With the return of War of Will in mind, it's worth remembering how Tepin's form somewhat faded as a sophomore. With her, as with the likes of World Approval (Northern Afleet) and Got Stormy (Get Stormy), Casse and his team showed their skill in helping a maturing horse to regroup.
“We've never been shy about running,” Casse noted. “We will run and we will travel. Yes, the worst race Tepin ever ran was in the latter part of her 3-year-old season. But we gave her a break, and she was nearly unbeatable after that. World Approval, similar: we gave him some time, he came back. And then Got Stormy last year.
“War of Will ran hard and strong and obviously tapered off a little bit towards the end of the year. Or maybe he just wasn't mature enough to play with the older horses. I always say that the 3-year-olds are like teenagers, and sometimes it's a little too early to take them on. But he's grown up, he's matured. He's bigger and stronger and training very well.”

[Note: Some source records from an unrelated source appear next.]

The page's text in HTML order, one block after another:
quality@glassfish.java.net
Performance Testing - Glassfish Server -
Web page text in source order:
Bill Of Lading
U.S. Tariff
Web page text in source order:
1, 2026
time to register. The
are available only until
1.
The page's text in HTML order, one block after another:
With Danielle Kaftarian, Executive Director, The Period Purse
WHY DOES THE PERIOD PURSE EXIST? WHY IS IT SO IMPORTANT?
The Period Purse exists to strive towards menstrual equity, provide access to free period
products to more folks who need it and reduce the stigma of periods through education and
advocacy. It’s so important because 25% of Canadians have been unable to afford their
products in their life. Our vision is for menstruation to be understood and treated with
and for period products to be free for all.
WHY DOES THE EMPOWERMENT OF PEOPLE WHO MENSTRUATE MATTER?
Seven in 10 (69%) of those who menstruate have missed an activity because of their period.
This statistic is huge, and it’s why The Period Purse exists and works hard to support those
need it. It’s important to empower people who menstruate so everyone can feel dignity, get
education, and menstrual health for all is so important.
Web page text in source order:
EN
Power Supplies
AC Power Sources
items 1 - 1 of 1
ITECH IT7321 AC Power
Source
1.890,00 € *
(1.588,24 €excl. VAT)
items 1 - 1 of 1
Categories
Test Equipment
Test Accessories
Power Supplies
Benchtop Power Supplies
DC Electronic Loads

The switch back to grass for the Sunshine Forever reflects the ambition, with War of Will's stallion resume in mind, to add a Grade I on that surface. Conceivably, indeed, the reopening of Gary Barber's home state might yet make the GI Shoemaker Mile a preferable comeback. This would obviously be a pretty late call, but such are the constant crossroads of Casse's calling. After all, if War of Will had already won himself that Grade I on grass, he might never have tried the Triple Crown trail in the first place.
“Exactly,” says Casse. “If he'd had a cleaner trip in the Breeders' Cup Juvenile Turf, who knows? Thank goodness he didn't, because he probably wouldn't have won the Preakness.”

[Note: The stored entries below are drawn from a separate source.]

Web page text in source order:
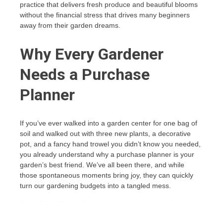
practice that delivers fresh produce and beautiful blooms
without the financial stress that drives many beginners
away from their garden dreams.
Why Every Gardener
Needs a Purchase
Planner
If you’ve ever walked into a garden center for one bag of
soil and walked out with three new plants, a decorative
pot, and a fancy hand trowel you didn’t know you needed,
you already understand why a purchase planner is your
garden’s best friend. We’ve all been there, and while
those spontaneous moments bring joy, they can quickly
turn our gardening budgets into a tangled mess.
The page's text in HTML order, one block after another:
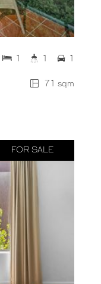
71 sqm
1 1 1
FOR SALE
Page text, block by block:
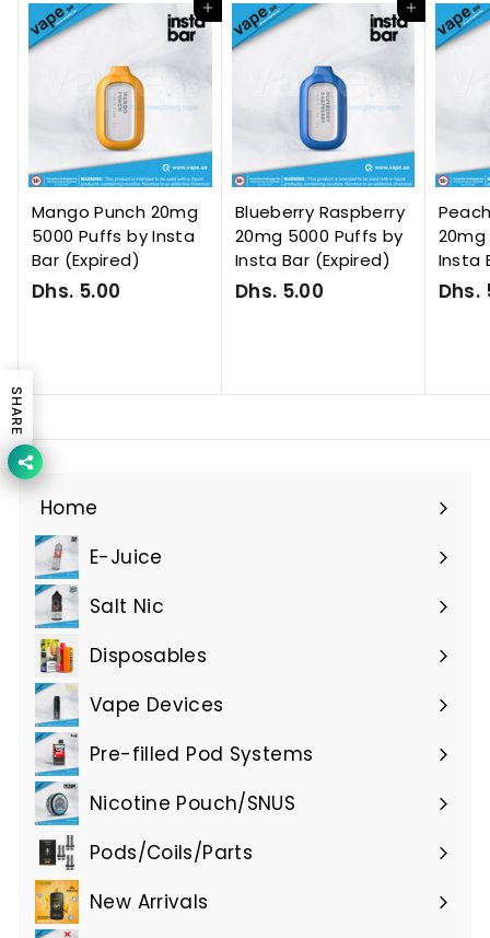
Add to cart
Mango Punch 20mg
5000 Puffs by Insta
Bar (Expired)
Dhs. 5.00
5
Add to cart
Blueberry Raspberry
20mg 5000 Puffs by
Insta Bar (Expired)
Dhs. 5.00
5
Insta
Dhs.
Home
E-Juice
Expand
submenuSalt Nic
Expand
submenuDisposables
Expand
submenuVape Devices
Expand
submenuPre-filled Pod Systems
Expand
submenuNicotine Pouch/SNUS
Expand
submenuPods/Coils/Parts
Expand
submenuNew Arrivals
SHARE
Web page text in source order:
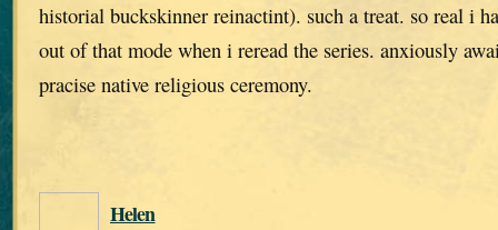
historial buckskinner reinactint). such a treat. so real i
out of that mode when i reread the series. anxiously
pracise native religious ceremony.
Helen
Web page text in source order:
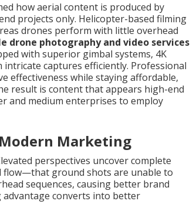
how aerial content is produced by
projects only. Helicopter-based filming
drones perform with little overhead
drone photography and video services
with superior gimbal systems, 4K
captures efficiently. Professional
effectiveness while staying affordable,
result is content that appears high-end
and medium enterprises to employ
Marketing
perspectives uncover complete
ground shots are unable to
sequences, causing better brand
converts into better
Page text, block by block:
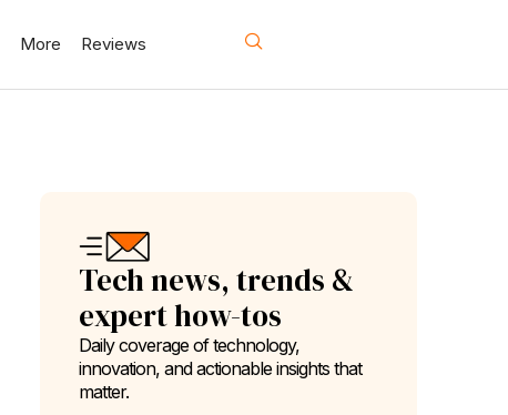
More Reviews
Tech news, trends &
expert how-tos
Daily coverage of technology,
innovation, and actionable insights that
matter.

Such is the unpredictability of the racetrack. But unpredictability is universal, right now, and Casse's many friends and admirers in the business would perhaps prefer the Hall of Fame induction ceremony be postponed for a year. Surely it would be twice the fun, that way, than if contrived within the strictures still likely to prevail in August.
The one guarantee is that Casse won't be misinterpreting his accession. In this business, you never run out of challenges. Nonetheless he is proud that the Hall of Fame vindicates not just his own talent, but also the people who allowed it to flourish.
On Wednesday his mother called in tears of joy. When Casse was 13, and his parents were splitting up, she had wanted to take him with her back to Indiana.
“She was going to move away from horse racing, and there was a big battle over where I was going to stay,” he recalls. “One day I went to her and I said, 'Mom, do you love me?' She goes, 'I love you more than anything in the world.' I said, 'Well, if you truly love me, you'll let me stay with dad and the horses. Because if you take me away from the horses…' And she said, 'Okay.' To me, that day, she showed how much she loved me. She sacrificed her feelings for mine, and there's no greater love than that.”
His mother, then, has no less a share of the gratitude Casse divides between his parents. Their parting actually created a new bond of sorts, in mutually committing to his fulfilment. Yes, the joy that ultimately resulted comes with a renewed sorrow, in that it cannot be shared with his father. But at least Casse can comfort himself that his dad's legacy is now secured forever.
“My Dad and I would go to the Hall of Fame all the time when we were in Saratoga,” Casse recalls. “Obviously I was in awe, because this was the world I loved. I had such love for my father and horse racing was what we did together. He was very instrumental in helping me achieve my goals, that's for sure. I wouldn't be where I am today without him. Unfortunately, it's a few years now since he passed away. But I think he's up there looking down, and I hope he's very proud.”